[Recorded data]
+++++

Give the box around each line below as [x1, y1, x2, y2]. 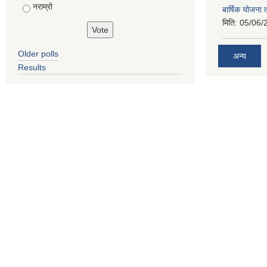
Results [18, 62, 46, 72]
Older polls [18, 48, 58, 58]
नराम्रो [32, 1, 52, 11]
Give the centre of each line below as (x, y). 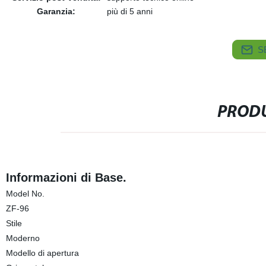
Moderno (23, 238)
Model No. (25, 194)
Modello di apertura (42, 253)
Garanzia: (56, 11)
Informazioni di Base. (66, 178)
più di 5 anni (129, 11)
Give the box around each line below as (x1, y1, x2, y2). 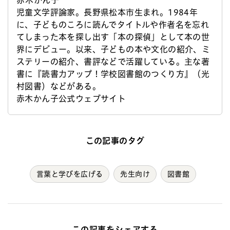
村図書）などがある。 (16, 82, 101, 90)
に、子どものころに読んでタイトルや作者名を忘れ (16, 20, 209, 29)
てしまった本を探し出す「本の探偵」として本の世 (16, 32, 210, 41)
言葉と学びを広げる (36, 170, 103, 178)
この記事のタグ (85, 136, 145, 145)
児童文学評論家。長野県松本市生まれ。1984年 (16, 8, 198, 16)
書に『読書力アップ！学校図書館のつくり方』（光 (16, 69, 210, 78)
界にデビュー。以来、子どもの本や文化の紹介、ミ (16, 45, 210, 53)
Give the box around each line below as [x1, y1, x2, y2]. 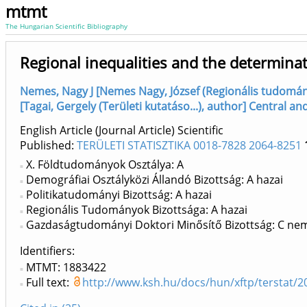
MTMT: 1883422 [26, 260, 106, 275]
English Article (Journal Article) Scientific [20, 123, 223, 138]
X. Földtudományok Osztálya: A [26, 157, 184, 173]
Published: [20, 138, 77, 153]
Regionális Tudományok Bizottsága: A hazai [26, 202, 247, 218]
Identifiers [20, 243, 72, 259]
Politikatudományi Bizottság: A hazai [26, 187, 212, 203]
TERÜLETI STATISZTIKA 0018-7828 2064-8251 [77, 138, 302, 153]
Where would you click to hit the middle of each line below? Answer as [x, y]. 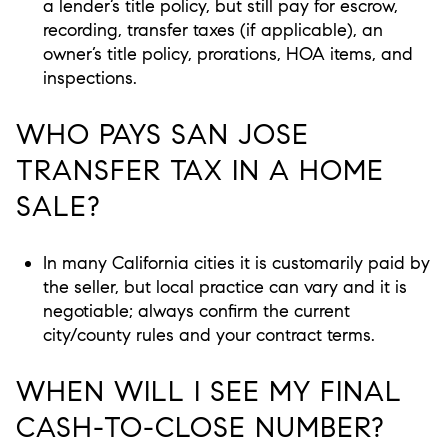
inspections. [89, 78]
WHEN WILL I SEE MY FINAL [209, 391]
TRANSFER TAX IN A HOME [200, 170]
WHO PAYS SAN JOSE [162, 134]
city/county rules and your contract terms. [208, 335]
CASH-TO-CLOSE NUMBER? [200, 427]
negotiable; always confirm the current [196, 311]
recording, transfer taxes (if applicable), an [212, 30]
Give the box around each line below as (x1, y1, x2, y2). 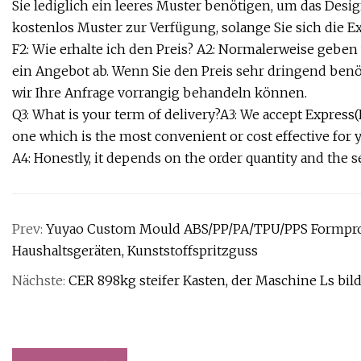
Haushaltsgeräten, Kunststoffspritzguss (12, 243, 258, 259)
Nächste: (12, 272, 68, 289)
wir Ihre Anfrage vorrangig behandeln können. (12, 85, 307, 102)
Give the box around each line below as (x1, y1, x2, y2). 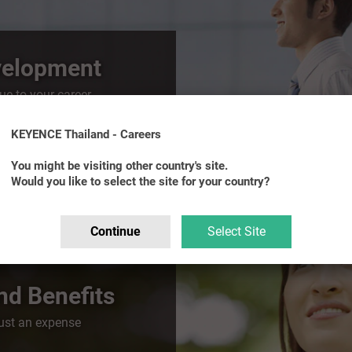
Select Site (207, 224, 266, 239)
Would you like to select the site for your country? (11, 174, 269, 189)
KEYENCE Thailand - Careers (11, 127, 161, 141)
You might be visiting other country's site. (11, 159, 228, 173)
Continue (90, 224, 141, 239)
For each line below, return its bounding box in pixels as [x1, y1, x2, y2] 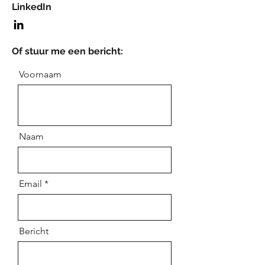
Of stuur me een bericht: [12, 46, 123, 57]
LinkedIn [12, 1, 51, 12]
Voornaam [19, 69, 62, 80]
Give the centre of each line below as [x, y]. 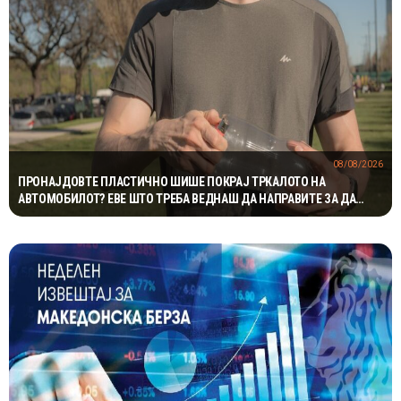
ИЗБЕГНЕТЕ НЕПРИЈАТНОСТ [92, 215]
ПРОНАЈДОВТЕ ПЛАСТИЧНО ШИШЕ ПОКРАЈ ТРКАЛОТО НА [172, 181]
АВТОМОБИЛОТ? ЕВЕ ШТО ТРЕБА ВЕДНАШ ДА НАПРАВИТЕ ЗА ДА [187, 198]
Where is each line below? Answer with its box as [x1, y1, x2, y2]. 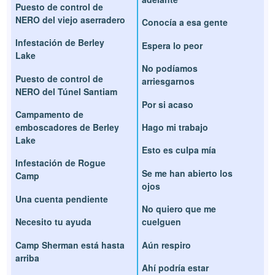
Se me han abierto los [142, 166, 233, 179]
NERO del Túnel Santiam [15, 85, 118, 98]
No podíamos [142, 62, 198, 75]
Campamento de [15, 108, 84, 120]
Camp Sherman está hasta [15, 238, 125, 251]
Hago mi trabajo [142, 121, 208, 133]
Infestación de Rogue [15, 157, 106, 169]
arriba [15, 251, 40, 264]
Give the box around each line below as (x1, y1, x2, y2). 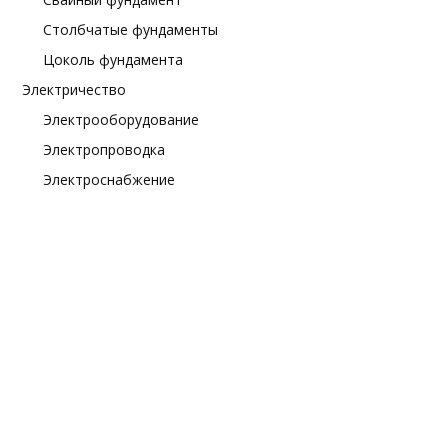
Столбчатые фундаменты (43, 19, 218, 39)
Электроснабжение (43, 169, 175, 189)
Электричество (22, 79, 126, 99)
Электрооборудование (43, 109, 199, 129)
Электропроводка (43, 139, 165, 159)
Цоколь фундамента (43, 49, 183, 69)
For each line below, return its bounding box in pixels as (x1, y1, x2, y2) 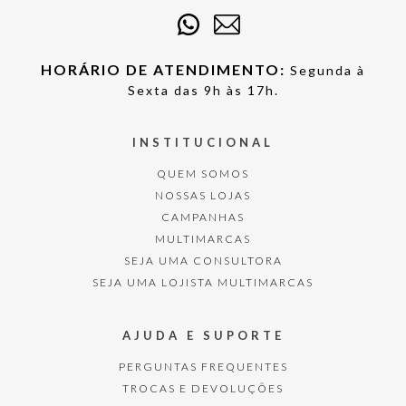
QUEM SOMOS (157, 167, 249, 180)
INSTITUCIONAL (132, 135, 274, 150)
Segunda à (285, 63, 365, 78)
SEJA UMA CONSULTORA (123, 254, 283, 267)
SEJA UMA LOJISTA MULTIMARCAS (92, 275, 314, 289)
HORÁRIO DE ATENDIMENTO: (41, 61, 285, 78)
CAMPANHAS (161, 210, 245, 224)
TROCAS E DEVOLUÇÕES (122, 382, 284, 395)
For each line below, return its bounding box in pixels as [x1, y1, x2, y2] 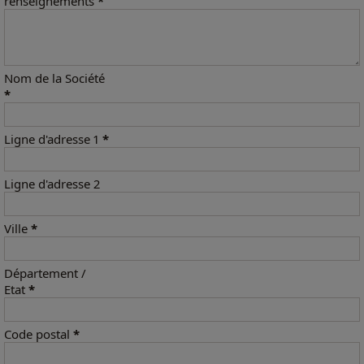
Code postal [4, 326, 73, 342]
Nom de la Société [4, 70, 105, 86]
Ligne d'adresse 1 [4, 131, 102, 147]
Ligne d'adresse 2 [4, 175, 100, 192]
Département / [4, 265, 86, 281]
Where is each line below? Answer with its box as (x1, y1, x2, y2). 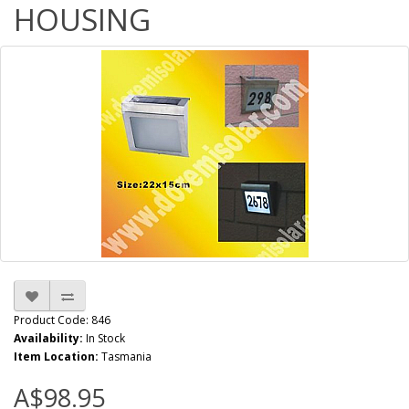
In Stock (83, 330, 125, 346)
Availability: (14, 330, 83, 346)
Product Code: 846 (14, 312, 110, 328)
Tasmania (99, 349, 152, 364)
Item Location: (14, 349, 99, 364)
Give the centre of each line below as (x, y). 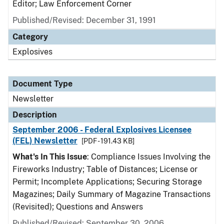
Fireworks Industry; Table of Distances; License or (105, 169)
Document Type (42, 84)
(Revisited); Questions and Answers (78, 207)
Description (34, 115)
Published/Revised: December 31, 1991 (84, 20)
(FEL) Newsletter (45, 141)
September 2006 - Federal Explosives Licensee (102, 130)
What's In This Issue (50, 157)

+++++

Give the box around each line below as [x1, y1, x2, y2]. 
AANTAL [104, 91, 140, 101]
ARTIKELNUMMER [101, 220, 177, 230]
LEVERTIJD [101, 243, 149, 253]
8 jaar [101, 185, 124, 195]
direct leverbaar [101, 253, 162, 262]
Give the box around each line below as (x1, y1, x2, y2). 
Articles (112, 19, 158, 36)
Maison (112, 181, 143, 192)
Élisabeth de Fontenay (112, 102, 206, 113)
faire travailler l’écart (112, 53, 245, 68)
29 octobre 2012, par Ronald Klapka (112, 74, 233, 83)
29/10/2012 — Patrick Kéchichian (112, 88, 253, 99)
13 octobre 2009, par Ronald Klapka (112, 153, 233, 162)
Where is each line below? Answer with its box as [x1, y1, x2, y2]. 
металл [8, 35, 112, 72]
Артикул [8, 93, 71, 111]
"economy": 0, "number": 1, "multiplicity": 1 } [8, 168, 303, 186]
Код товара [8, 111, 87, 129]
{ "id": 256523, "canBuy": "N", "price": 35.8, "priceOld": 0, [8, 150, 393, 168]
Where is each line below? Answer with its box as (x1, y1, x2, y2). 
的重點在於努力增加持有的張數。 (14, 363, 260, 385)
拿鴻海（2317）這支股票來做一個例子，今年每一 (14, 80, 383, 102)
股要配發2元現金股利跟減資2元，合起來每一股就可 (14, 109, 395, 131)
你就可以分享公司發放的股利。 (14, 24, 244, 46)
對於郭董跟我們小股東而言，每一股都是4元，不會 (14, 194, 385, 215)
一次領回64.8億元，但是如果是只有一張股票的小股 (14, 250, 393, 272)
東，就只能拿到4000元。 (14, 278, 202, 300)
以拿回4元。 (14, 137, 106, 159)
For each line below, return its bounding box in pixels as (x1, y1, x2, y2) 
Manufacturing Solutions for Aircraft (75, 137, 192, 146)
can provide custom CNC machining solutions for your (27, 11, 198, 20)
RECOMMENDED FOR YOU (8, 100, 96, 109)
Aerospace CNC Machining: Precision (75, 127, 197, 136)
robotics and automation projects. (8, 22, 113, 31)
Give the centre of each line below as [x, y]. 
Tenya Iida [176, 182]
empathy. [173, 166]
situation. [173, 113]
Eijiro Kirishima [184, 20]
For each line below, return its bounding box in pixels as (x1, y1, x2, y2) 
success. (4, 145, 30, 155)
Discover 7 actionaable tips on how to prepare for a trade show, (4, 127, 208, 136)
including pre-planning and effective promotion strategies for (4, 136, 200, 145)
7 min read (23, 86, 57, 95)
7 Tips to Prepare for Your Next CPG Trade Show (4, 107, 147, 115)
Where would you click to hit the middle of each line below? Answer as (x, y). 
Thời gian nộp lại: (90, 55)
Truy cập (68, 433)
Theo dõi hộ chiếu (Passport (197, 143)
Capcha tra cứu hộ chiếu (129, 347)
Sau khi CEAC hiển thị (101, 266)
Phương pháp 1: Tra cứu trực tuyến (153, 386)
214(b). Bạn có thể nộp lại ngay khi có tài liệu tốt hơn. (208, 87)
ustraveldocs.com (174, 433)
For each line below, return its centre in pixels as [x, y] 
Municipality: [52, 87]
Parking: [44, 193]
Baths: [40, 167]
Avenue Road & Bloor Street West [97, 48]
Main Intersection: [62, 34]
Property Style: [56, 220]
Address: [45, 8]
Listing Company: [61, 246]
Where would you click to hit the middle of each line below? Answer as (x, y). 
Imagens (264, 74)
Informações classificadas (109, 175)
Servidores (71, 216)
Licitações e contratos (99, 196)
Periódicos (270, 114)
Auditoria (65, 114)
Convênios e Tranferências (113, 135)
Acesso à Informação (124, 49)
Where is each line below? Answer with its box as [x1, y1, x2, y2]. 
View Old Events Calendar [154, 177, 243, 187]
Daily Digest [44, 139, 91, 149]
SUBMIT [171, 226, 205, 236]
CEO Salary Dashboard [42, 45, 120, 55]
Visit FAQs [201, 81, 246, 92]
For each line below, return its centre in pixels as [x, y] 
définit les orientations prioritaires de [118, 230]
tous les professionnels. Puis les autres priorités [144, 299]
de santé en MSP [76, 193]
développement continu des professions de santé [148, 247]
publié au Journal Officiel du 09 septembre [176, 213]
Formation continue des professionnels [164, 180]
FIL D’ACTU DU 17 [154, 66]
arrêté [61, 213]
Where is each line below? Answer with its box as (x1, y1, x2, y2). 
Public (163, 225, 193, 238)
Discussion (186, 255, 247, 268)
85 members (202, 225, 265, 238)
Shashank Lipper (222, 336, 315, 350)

+++++

**TASK GOAL**
Out of the preceding entries, pull every line containing the string "santé".

**RESULT OF THIS EXERCISE**
de santé en MSP [76, 193]
développement continu des professions de santé [148, 247]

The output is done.